Вернувшись в коттедж Уикторпа, так назвали его временный дом, Ланни погрузился в обычную жизнь, которую в течение длительного времени он сам отвергал. Он наслаждался обществом своей прекрасной молодой жены, одевался должным образом и сопровождал ее на светские мероприятия, тщательно избегая выражать любые идеи, с которыми она могла бы не согласиться. Он заставлял себя помнить, что, в конце концов, ей было только двадцать шесть лет, и ее мышление ещё полностью не созрело. Было бы бесполезно ожидать от неё знаний обо всём или хотя бы желания обладать такими знаниями. Он играл с маленькой дочкой, показывал ей новые танцевальные па и ходил с ней смотреть новорожденных котят. Он играл на пианино и читал книги, заинтересовавшие его. Он работал со своей картотекой и вёл деловую переписку с помощью стенографистки, которая приходила по вызову. Он наслаждался тишиной и покоем и думал с болью в сердце: «Если бы только люди научились не мешать другим быть счастливыми».
Но то же время он был похож на человека, ожидающего приговора суда и прихода судебного пристава или шерифа за собой. Он считал дни и старался угадать, когда геноссе Монк, вероятно, вернется в Берлин, и когда можно было бы ожидать письма от Труди Шульц, она же фрау Мюллер. Он был уверен, что она напишет. Заговорщикам всегда требуется деньги, какие они могли бы получить, и она вряд ли оставит его без внимания. Если письмо не придёт, это может означать только то, что Монк был своего рода мошенником.

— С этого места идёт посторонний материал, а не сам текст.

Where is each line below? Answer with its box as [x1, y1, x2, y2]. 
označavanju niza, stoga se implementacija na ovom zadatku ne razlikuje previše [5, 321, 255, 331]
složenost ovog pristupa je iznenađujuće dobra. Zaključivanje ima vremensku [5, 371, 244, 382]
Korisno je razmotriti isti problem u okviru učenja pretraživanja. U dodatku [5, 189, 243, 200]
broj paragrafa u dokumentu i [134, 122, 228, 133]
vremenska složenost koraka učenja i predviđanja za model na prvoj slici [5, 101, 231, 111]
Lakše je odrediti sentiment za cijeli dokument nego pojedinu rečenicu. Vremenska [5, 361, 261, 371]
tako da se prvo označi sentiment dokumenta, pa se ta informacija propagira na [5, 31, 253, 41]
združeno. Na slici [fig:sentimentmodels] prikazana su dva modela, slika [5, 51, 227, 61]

Шли дни, Ланни гадал, что задумал мошенник. Был ли он террористом и уже приобрел нитроглицерин, или что-то, из чего в настоящее время делаются бомбы? И кто станет целью? Гитлер или Сталин, или Троцкий, Герман Геринг или Пьер Лаваль, или не дай Бог! Рамсей Макдональд или король Англии Георг? Ланни не мог поверить, что этот человек такого интеллекта и силы был обычным мошенником, который истратит деньги на вино и женщин. Нет, он был или революционером, или хорошо подготовленным агентом, но в этом случае Ланни должен получить письмо от Труди Шульц, которое будет написано под принуждением, либо будет подделкой. При таких мыслях трудно забыться в музыке Листа или Шопена!

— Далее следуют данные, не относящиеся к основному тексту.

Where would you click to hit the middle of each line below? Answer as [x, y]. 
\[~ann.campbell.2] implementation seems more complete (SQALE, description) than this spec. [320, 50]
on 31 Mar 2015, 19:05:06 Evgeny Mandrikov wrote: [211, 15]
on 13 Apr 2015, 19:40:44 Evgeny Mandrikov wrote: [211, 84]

Наконец, пришло письмо с немецкой маркой и берлинским почтовым штемпелем! Простой конверт без имени отправителя. Ланни вздрогнул, понимая, что это был его приговор. Он пришел в свой кабинет и открыл конверт. И, стоя посреди кабинета, прочитал:
Уважаемый мистер Бэдд.
У меня есть много новых эскизов, которые, я полагаю, заинтересуют вас. Я хотел бы вашего содействия в их продаже. Если вы будете в Берлине 6 ноября, я был бы счастлив встретиться с вами и показать их вам. Если эта дата вам не удобна, то подойдет любая последующая дата.